House Republicans’ counteroffer breaks with Pawlenty on two key points
06/25/2005
Patricia Lopez,
Star Tribune
June 26, 2005
With the shutdown clock ticking, House Republicans appeared to break with Gov. Tim Pawlenty on two key fronts this morning in their budget counteroffer to Senate DFLers.
The GOP offer proposes only a 20-cent-per-pack cigarette fee, rather than the governor’s 75-cent increase. It also adopts an earlier Senate idea of a $330 million local-option income tax that would be levied by school districts at existing income tax rates.
The offer also resurrects an earlier Republican proposal for a racino that would put slots at Canterbury Park racetrack, raising $210 million.
The income tax increases in the House offer would be subject to voters’ referendums and would vary district to district, depending on how much each school district decided to raise.
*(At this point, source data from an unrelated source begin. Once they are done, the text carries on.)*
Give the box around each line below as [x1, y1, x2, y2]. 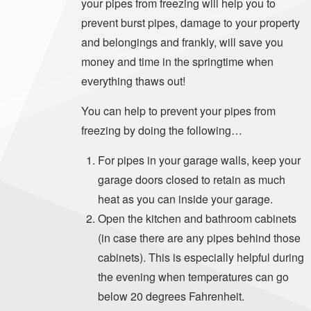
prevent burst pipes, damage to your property [81, 15, 300, 31]
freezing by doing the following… [81, 122, 242, 139]
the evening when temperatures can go [98, 269, 289, 285]
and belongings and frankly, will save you [81, 34, 283, 51]
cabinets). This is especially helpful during [98, 249, 304, 266]
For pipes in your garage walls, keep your [98, 152, 301, 169]
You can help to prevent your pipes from [81, 103, 276, 119]
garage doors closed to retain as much [98, 171, 285, 188]
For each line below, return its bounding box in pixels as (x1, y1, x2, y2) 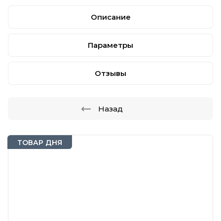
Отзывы (95, 69, 126, 78)
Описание (90, 12, 131, 22)
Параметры (88, 40, 133, 50)
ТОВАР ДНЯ (17, 138, 62, 147)

Unlike the Senate’s proposed statewide income tax increase, the House version would apply only to those districts that opted for the tax. But once adopted, it would be levied on every taxpayer in that district, as opposed to the Senate proposal, which would impose a fourth tier on the state’s top 40,000 wage earners.
Early reaction
Senate Taxes Chairman Larry Pogemiller, who is co-chairing the special session’s tax working group, said the offer “has possibilities,” although he predicted that a racino was unlikely to pass either the House or Senate, because it would need Democratic votes in both bodies.
House Taxes Chairman Phil Krinkie, who has been famously opposed to tax increases of any kind as well as to any expansion of gambling, said today that members of his caucus were concerned about rising property taxes and that the local-option income tax was designed to ease such increases.
The money raised by the House income tax increase would replace the $218 million in education budgetary shifts and the $112 million in property tax increases that had been built into its previous budget offer.
Of his own level of support for the proposal, Krinkie would say only that “we have a patchwork of support in our caucus for this proposal.” Krinkie said his opposition to tax increases has not wavered. “I believe we have enough revenue to cover our needs,” he said.
Pogemiller called the House decision to back away from property tax increases “smart,” and said “we don’t consider this a pie-in-the-sky proposal. We’re going to take a careful look at it.”
A gap, still
The House offer does not completely bridge what is thought to be an $800 million to $1 billion gap between the two bodies, but brings it a step closer to closure.
Officials from the Pawlenty administration were not immediately available for comment on the House offer.
Without a budget deal, the state faces a partial government shutdown starting Friday. Legislators have said they expect to work through the weekend to avert that possibility.